Which of the lines below include "forum"? Each one should be copied out.

⟨

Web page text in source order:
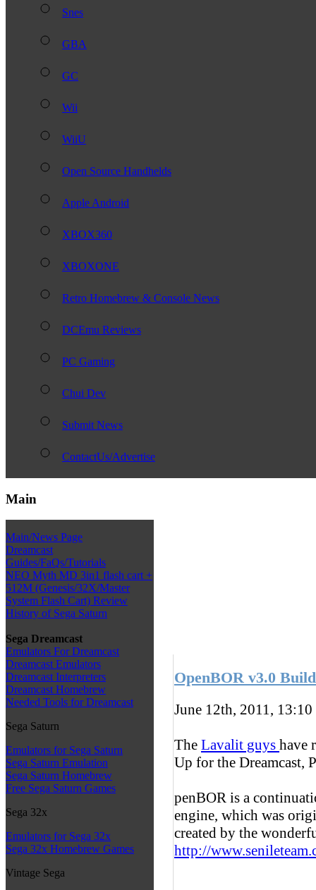
Snes
GBA
GC
Wii
WiiU
Open Source Handhelds
Apple Android
XBOX360
XBOXONE
Retro Homebrew & Console News
DCEmu Reviews
PC Gaming
Chui Dev
Submit News
ContactUs/Advertise
Main
Main/News Page
Dreamcast
Guides/FaQs/Tutorials
NEO Myth MD 3in1 flash cart +
512M (Genesis/32X/Master
System Flash Cart) Review
History of Sega Saturn
Sega Dreamcast
Emulators For Dreamcast
Dreamcast Emulators
Dreamcast Interpreters
Dreamcast Homebrew
Needed Tools for Dreamcast
Sega Saturn
Emulators for Sega Saturn
Sega Saturn Emulation
Sega Saturn Homebrew
Free Sega Saturn Games
Sega 32x
Emulators for Sega 32x
Sega 32x Homebrew Games
Vintage Sega
OpenBOR v3.0
June 12th, 2011, 13:10
The Lavalit guys have
Up for the Dreamcast,
penBOR is a
engine, which was
created by the
http://
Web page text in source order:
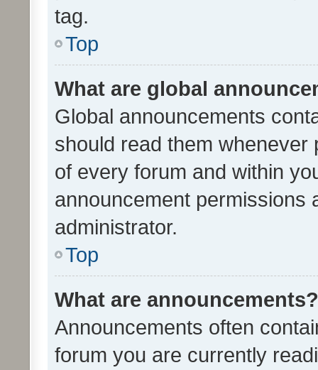
tag.
Top
What are global
Global announcements
should read them whenever
of every forum and within
announcement permissions
administrator.
Top
What are announcements?
Announcements often
forum you are currently
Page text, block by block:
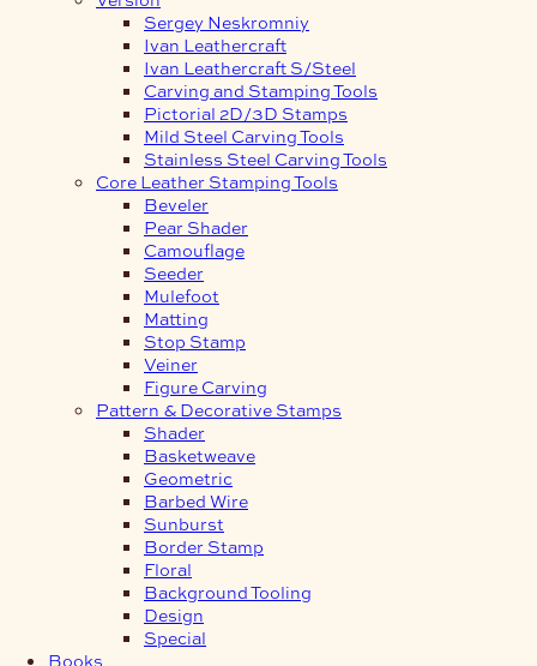
Sergey Neskromniy
Ivan Leathercraft
Ivan Leathercraft S/Steel
Carving and Stamping Tools
Pictorial 2D/3D Stamps
Mild Steel Carving Tools
Stainless Steel Carving Tools
Core Leather Stamping Tools
Beveler
Pear Shader
Camouflage
Seeder
Mulefoot
Matting
Stop Stamp
Veiner
Figure Carving
Pattern & Decorative Stamps
Shader
Basketweave
Geometric
Barbed Wire
Sunburst
Border Stamp
Floral
Background Tooling
Design
Special
Books
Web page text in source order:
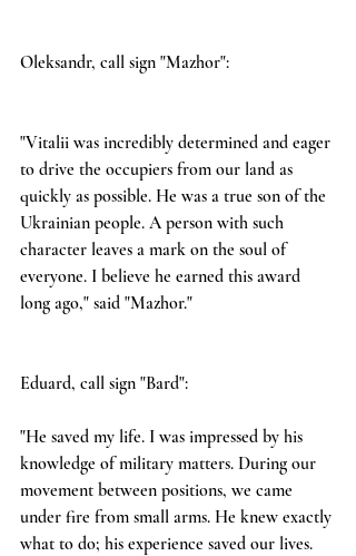
Oleksandr, call sign "Mazhor":
"Vitalii was incredibly determined and eager
to drive the occupiers from our land as
quickly as possible. He was a true son of the
Ukrainian people. A person with such
character leaves a mark on the soul of
everyone. I believe he earned this award
long ago," said "Mazhor."
Eduard, call sign "Bard":
"He saved my life. I was impressed by his
knowledge of military matters. During our
movement between positions, we came
under fire from small arms. He knew exactly
what to do; his experience saved our lives.
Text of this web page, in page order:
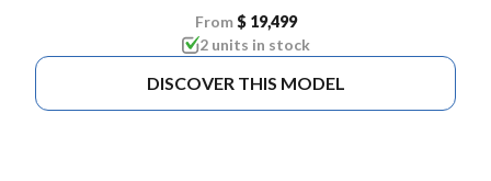
From $ 19,499
2 units in stock
DISCOVER THIS MODEL
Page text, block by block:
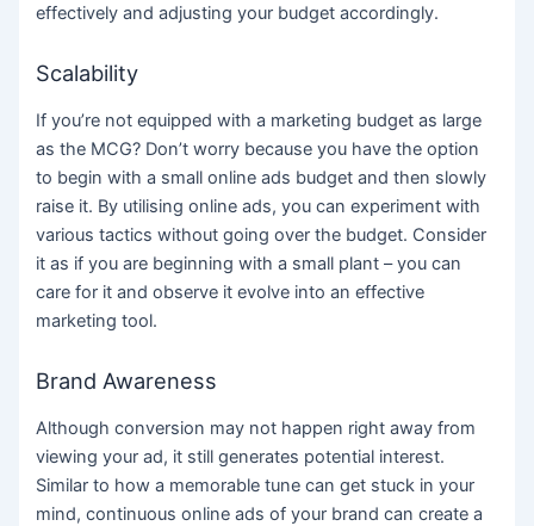
effectively and adjusting your budget accordingly.
Scalability
If you’re not equipped with a marketing budget as large
as the MCG? Don’t worry because you have the option
to begin with a small online ads budget and then slowly
raise it. By utilising online ads, you can experiment with
various tactics without going over the budget. Consider
it as if you are beginning with a small plant – you can
care for it and observe it evolve into an effective
marketing tool.
Brand Awareness
Although conversion may not happen right away from
viewing your ad, it still generates potential interest.
Similar to how a memorable tune can get stuck in your
mind, continuous online ads of your brand can create a
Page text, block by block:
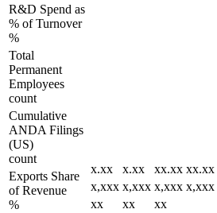
R&D Spend as
% of Turnover
%
x.xx x.xx xx.xx xx.xx
x,xxx x,xxx x,xxx x,xxx
xx
xx xx
Total
Permanent
Employees
count
Cumulative
ANDA Filings
(US)
count
Exports Share
of Revenue
%
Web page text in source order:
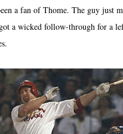
a fan of Thome. The guy just
a wicked follow-through for a

⟩

* **THE COMPLETED TASK**
of every forum and within
forum you are currently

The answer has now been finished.